Nothing but the lines from the one holding "a Ian Piumarta's" to the final line of the listing below, both included, should be repeated, and each must match exactly. Omit pictures.

____________

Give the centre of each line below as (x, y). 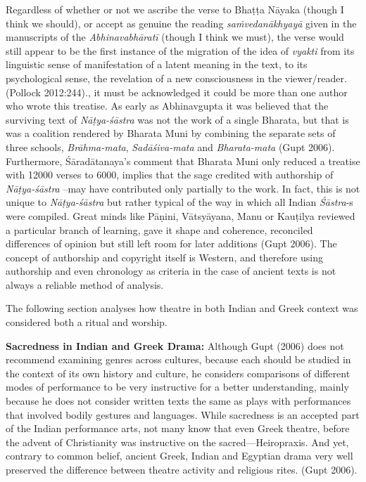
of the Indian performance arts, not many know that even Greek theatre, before (178, 428)
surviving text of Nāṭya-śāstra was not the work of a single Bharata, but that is (177, 119)
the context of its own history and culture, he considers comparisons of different (178, 373)
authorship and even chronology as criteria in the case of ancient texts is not (171, 271)
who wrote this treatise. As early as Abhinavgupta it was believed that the (167, 106)
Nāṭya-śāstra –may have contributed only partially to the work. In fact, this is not (183, 188)
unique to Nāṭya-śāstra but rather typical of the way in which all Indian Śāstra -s (179, 202)
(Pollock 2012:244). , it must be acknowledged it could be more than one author (177, 92)
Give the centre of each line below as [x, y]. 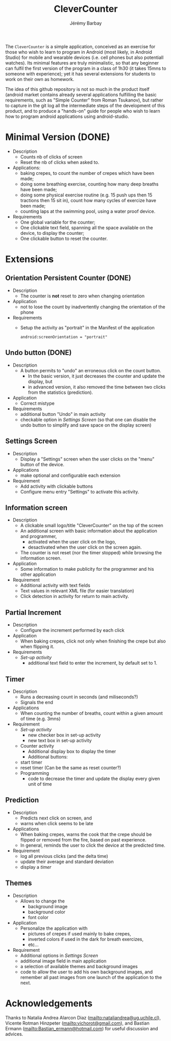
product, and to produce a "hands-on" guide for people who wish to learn [83, 111]
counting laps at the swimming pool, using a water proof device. [88, 211]
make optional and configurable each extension [70, 475]
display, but [40, 381]
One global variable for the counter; [58, 222]
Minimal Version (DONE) [58, 137]
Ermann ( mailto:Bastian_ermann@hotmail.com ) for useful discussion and [82, 1028]
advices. [14, 1034]
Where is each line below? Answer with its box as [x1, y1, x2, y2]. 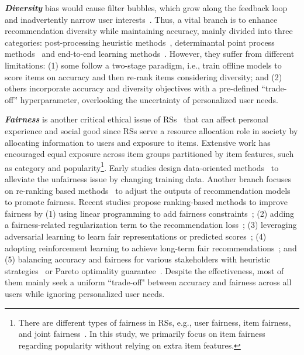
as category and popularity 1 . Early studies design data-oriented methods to [5, 159, 279, 173]
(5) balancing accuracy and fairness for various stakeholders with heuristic [5, 253, 271, 265]
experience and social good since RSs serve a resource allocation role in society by [5, 124, 298, 136]
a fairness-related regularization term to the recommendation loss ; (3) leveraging [5, 219, 297, 231]
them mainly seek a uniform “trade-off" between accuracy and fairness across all [5, 276, 292, 288]
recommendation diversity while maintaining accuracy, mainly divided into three [5, 25, 293, 37]
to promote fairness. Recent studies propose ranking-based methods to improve [5, 196, 288, 208]
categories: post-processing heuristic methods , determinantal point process [5, 36, 275, 48]
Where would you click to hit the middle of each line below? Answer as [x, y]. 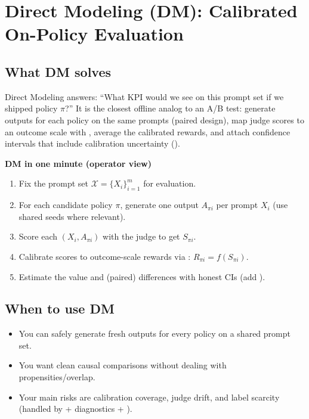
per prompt [237, 205]
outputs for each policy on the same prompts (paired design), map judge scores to [154, 120]
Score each [38, 236]
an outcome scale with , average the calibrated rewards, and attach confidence [148, 131]
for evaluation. [170, 183]
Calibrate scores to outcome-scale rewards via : [105, 256]
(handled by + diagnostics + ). [75, 409]
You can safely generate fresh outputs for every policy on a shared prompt [154, 333]
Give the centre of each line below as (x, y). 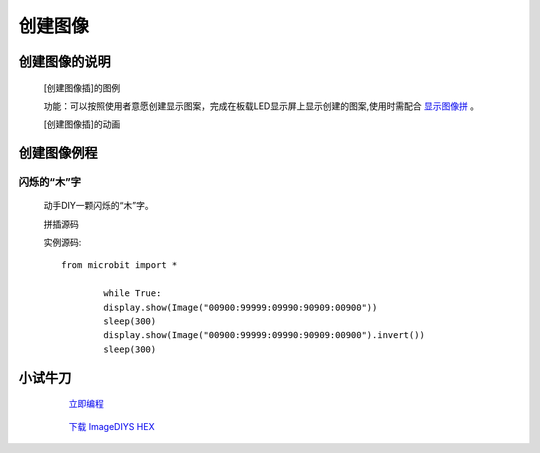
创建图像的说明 (64, 61)
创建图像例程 (58, 153)
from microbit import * (119, 265)
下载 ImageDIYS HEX (111, 426)
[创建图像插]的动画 (82, 124)
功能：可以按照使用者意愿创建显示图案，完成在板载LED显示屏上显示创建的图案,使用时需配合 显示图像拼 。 (261, 106)
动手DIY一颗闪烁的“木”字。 (98, 206)
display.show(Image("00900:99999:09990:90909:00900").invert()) (264, 335)
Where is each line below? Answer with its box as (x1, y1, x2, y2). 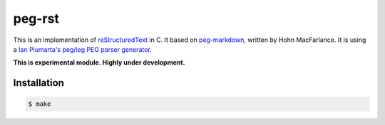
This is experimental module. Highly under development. (13, 58, 185, 67)
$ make (28, 100, 51, 108)
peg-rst (13, 11, 60, 26)
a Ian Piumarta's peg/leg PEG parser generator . (13, 45, 153, 53)
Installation (13, 77, 64, 89)
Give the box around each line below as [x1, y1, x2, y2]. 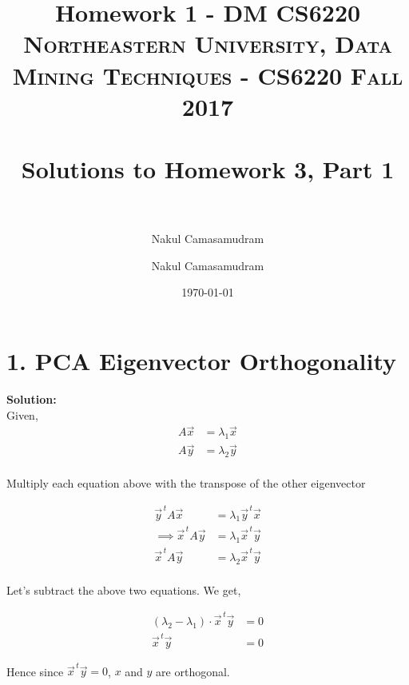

____________

- [Task solution]
a Ian Piumarta's peg/leg PEG parser generator . (13, 45, 153, 53)
Installation (13, 77, 64, 89)
Give the box around each line below as [x1, y1, x2, y2]. 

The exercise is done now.